Expanding and Simplifying Algebraic Expressions
In this article, we will explore the expansion and simplification of an algebraic expression involving three variables: x, y, and z. The expression in question is:
(3x + 2y + 2z) (9x² + 4y² + 4z² – 6xy – 4yz – 6zx)
Step 1: Expand the Expression
To expand the expression, we will multiply each term in the first bracket with each term in the second bracket.
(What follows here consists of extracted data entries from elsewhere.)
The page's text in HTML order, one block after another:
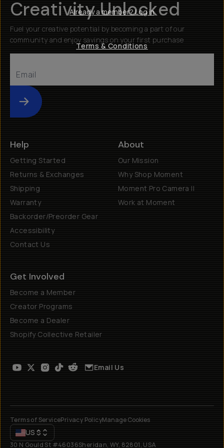
Creativity Unlocked
Fuel your creative potential by becoming a part of our
community and enjoy savings on your first purchase
Submit
Help
Getting Started
Returns & Exchanges
Shipping
Warranty
Backorder/Preorder Gear
Accessibility
Contact Us
About
Our Mission
Why Shop Moment
Moment Pro Camera II
Work at Moment
Get Involved
Become a Member
Creator Programs
Become a Dealer
Shopify Collective Retailer
Email Us
Terms of ServicePrivacy PolicyManage Cookies
US $
30 N Gould St #46036Sheridan, WY, 82801, USA
Already a member? Log in
Terms & Conditions
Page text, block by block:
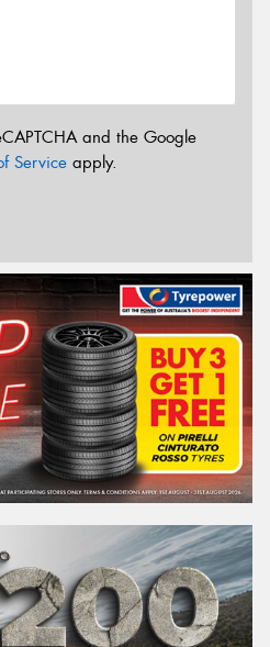
and the Google
Service apply.

(3x + 2y + 2z) (9x²) = 27x³ + 18xy + 18xz (3x + 2y + 2z) (4y²) = 12xy² + 8y³ + 8yz² (3x + 2y + 2z) (4z²) = 12xz² + 8y²z + 8z³ (3x + 2y + 2z) (-6xy) = -18x²y - 12xy² - 12xyz (3x + 2y + 2z) (-4yz) = -12xyz - 8y²z - 8yz² (3x + 2y + 2z) (-6zx) = -18x²z - 12xyz - 12xz²
Step 2: Combine Like Terms
Now, let's combine like terms:
- x³ term: 27x³
- xy term: 18xy - 18x²y - 12xy² = -18x²y - 6xy²
- xz term: 18xz - 18x²z - 12xyz = -18x²z - 6xyz
- y² term: 12xy² + 8y³ = 8y³ + 12xy²
- yz term: 8yz² - 12xyz - 8y²z = -4y²z - 4xyz
- z² term: 12xz² + 8z³ = 8z³ + 12xz²
- y³ term: 8y³
- z³ term: 8z³
Simplified Expression
The final simplified expression is:
27x³ - 18x²y - 6xy² - 18x²z - 6xyz + 8y³ - 4y²z - 4xyz + 8z³ + 12xz²
This is the expanded and simplified form of the original expression.